Three small businesses recently proved what most owners already suspect: social media works for generating real leads and sales. But how they did it matters more than the platforms they used.

The Case for Treating Social as a Revenue Channel

According to Landingi's case studies, brands that win on TikTok and Facebook share one trait: they treat social as a direct path to customers, not a vanity project. They measure clicks, form fills, and closed deals, not follower counts.

Most small business owners still think of social as 'brand awareness.' The case studies flip that. They show organic posts and paid ads working as lead magnets and sales drivers when paired together.

Paid and Organic Together Win

Each case study demonstrates the same pattern: organic content builds audience trust and keeps per-lead cost low, while paid ads accelerate reach to cold and warm audiences at scale. Neither alone delivers the full picture.

  • Organic posts establish credibility and keep your brand top-of-mind without ad spend.
  • Paid campaigns target specific buyer behavior, location, and intent, turning interest into action.
  • Together, they create a flywheel: organic grows your reach cheaply; paid converts that reach into leads and revenue.

Platform Matters, But Audience Matters More

The case studies don't declare a winner between TikTok and Facebook. Instead, they show different brands crushing it on different platforms because that's where their customers live. A contractor and a DTC brand may see very different results on the same platform.

The winning move: start with where you think your audience spends time, test both organic and paid, measure lead cost and quality, and double down on the platform and approach that delivers qualified customers at a price you can afford.

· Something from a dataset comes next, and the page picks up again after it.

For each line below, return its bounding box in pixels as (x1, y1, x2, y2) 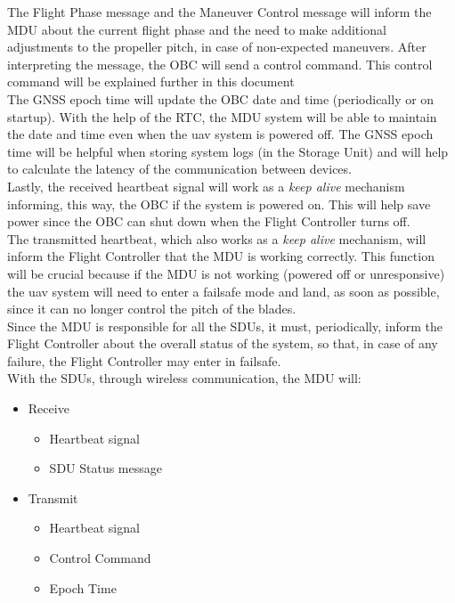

How to Use This for Your Business

Read the full case studies on Landingi to see the specific tactics each brand used. But here's the framework every owner should steal:

  • Pick one platform where you know your customers hang out (or test both).
  • Start with 3-4 weeks of organic content tied to your best-performing offer or product.
  • Layer in paid ads targeting people who engage with organic posts and match your buyer profile.
  • Track every click, form, and sale back to the post or ad that drove it.
  • Kill what doesn't work; double the spend on what does.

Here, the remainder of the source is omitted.